(Directions for this task): Verbatim output of the lines below is required, with the images omitted.
*** Opening Exercise data ***
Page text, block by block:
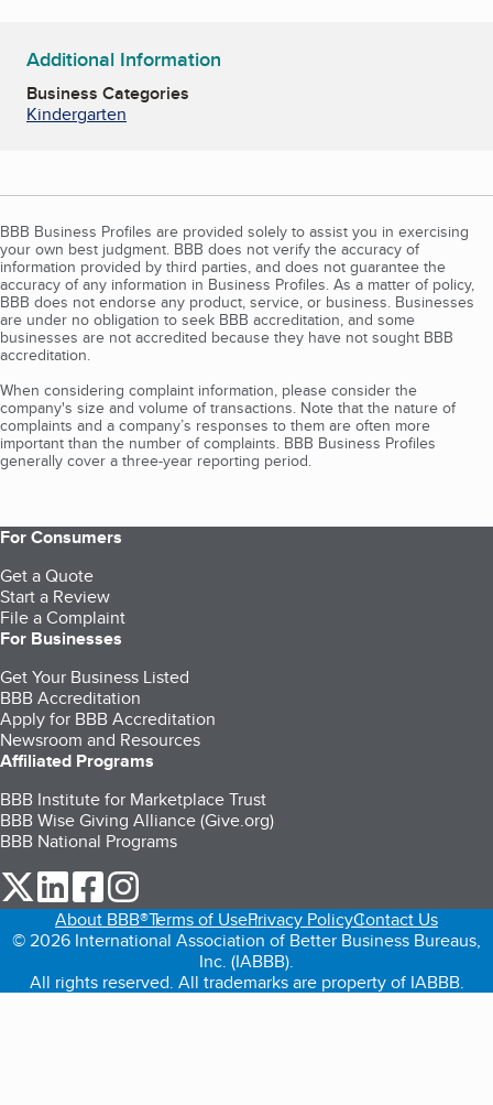
Additional Information
Business Categories
Kindergarten
BBB Business Profiles are provided solely to assist you in exercising
your own best judgment. BBB does not verify the accuracy of
information provided by third parties, and does not guarantee the
accuracy of any information in Business Profiles. As a matter of policy,
BBB does not endorse any product, service, or business. Businesses
are under no obligation to seek BBB accreditation, and some
businesses are not accredited because they have not sought BBB
accreditation.
When considering complaint information, please consider the
company's size and volume of transactions. Note that the nature of
complaints and a company’s responses to them are often more
important than the number of complaints. BBB Business Profiles
generally cover a three-year reporting period.
For Consumers
Get a Quote
Start a Review
File a Complaint
For Businesses
Get Your Business Listed
BBB Accreditation
Apply for BBB Accreditation
Newsroom and Resources
Affiliated Programs
BBB Institute for Marketplace Trust
BBB Wise Giving Alliance (Give.org)
BBB National Programs
our Twitter (opens in a new tab)
our LinkedIn (opens in a new tab)
our Facebook (opens in a new tab)
About BBB®Terms of UsePrivacy PolicyContact Us
© 2026 International Association of Better Business Bureaus,
Inc. (IABBB).
All rights reserved. All trademarks are property of IABBB.
*** Closing Exercise data ***
(Final answer):
Page text, block by block:
Additional Information
Business Categories
Kindergarten
BBB Business Profiles are provided solely to assist you in exercising
your own best judgment. BBB does not verify the accuracy of
information provided by third parties, and does not guarantee the
accuracy of any information in Business Profiles. As a matter of policy,
BBB does not endorse any product, service, or business. Businesses
are under no obligation to seek BBB accreditation, and some
businesses are not accredited because they have not sought BBB
accreditation.
When considering complaint information, please consider the
company's size and volume of transactions. Note that the nature of
complaints and a company’s responses to them are often more
important than the number of complaints. BBB Business Profiles
generally cover a three-year reporting period.
For Consumers
Get a Quote
Start a Review
File a Complaint
For Businesses
Get Your Business Listed
BBB Accreditation
Apply for BBB Accreditation
Newsroom and Resources
Affiliated Programs
BBB Institute for Marketplace Trust
BBB Wise Giving Alliance (Give.org)
BBB National Programs
our Twitter (opens in a new tab)
our LinkedIn (opens in a new tab)
our Facebook (opens in a new tab)
About BBB®Terms of UsePrivacy PolicyContact Us
© 2026 International Association of Better Business Bureaus,
Inc. (IABBB).
All rights reserved. All trademarks are property of IABBB.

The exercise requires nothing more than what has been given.